Hi everyone, any ideas on if these tricks work on an older cat? 
Charlie is 9 (we think) and we're fairly sure has never had a catflap, we got one installed and he's fine using it as long as it's ducttapped open...but today I've come downstairs to find another cat eating his food! Turns out for a large cat (siberian) he's a wuss and was too afraid to do anything. 
The problem is that he doesn't understand how to push against anything and doesn't use his paws to investigate things so he won't paw at the door or anything. He also cannot understand that he can push doors open.
Any ideas? He's been really weird the last week and I think we've found out why if this intruder is coming in daily 
Thanks


----------



## chillminx (Nov 22, 2010)

@Charliesmum6 - I am hoping the cat flap is microchipped because if not the neighbourhood cats will continue to come in and steal poor Charlie's food even when the flap is not taped open. 

I think Charlie should be able to learn how to use a chipped cat flap at his age.
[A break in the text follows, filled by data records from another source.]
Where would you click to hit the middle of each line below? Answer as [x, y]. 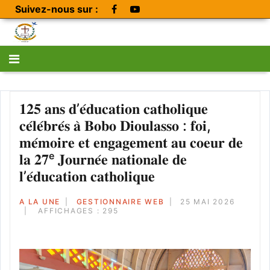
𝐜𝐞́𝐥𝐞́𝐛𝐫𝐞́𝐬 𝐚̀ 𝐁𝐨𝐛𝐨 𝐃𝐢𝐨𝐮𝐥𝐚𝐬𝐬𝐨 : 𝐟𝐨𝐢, [115, 126]
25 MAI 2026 [208, 202]
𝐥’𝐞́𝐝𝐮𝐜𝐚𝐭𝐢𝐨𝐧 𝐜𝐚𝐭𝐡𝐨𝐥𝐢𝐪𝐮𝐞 [87, 177]
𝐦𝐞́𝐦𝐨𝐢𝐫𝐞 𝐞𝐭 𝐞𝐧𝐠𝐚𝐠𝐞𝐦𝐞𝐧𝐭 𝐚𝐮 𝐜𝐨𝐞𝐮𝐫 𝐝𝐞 [131, 143]
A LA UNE [40, 202]
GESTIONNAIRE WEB [120, 202]
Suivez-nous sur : [57, 9]
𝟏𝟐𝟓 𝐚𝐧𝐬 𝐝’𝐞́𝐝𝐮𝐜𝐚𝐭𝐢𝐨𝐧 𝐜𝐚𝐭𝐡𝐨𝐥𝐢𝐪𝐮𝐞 [114, 109]
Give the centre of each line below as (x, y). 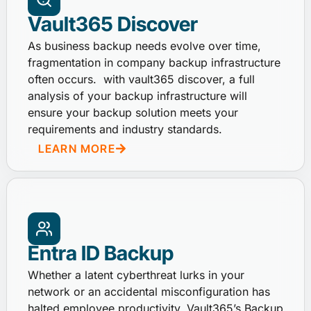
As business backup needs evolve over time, (144, 46)
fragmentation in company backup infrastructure (154, 63)
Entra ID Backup (100, 253)
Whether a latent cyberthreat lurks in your (136, 275)
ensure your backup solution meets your (133, 113)
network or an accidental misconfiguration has (149, 291)
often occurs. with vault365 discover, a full (141, 79)
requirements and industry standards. (125, 129)
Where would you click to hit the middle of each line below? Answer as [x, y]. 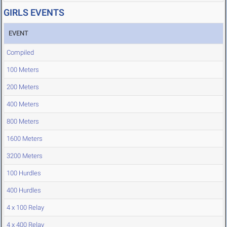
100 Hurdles [24, 173]
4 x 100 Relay [25, 208]
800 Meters [23, 122]
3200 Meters [25, 156]
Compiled [20, 53]
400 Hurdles [24, 191]
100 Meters [23, 70]
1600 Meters [25, 139]
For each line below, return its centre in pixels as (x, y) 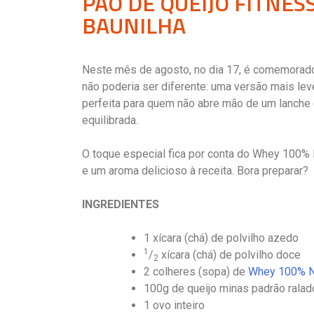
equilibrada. (110, 121)
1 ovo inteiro (174, 306)
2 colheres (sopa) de (196, 272)
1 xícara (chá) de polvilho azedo (221, 238)
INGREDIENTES (121, 205)
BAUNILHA (134, 26)
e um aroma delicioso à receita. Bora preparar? (195, 171)
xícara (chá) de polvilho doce (230, 255)
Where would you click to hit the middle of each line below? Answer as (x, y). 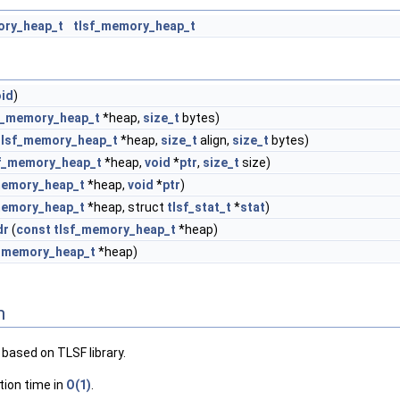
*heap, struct (126, 207)
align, (215, 140)
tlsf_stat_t (199, 207)
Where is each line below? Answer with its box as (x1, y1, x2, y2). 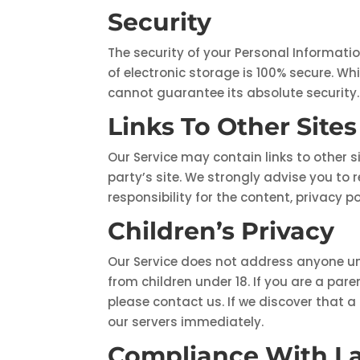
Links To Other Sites (108, 112, 358, 142)
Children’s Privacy (108, 216, 335, 247)
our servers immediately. (108, 313, 264, 331)
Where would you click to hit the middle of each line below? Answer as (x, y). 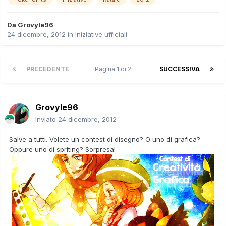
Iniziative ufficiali (101, 34)
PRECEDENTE (48, 69)
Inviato (47, 119)
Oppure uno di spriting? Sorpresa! (62, 149)
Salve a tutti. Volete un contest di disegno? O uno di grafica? (105, 139)
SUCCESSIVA (180, 69)
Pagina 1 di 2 (114, 69)

It may take a few weeks. I would start the training by putting the flap down and pushing him through the flap (as there is no lock on the inside when the cat goes out. Then start training him how to come back in through the flap by holding his face up to the flap so the scanner reads his microchip and releases the lock, then push him through. Keep doing it and reward him with praise and treats if he gets any part of it right. The penny will drop sooner or later.

He doesn't need to use his paws to open it, like he would have done with the old fashioned kind of non-chipped flap, he needs to push with his nose.


----------



## Hello Livie (Oct 19, 2019)

I feel your frustration! I have a microchip cat flap and three rescues. One of them got it in twenty minutes, the other took days/weeks of holding it open with elastic and over the days slowly lowering it more. I took one of the magnets out Incase it was too hard to push open and that helped. Once he’d got it I popped the magnet back in.

It’s a pain but it does get better. Promise xx


----------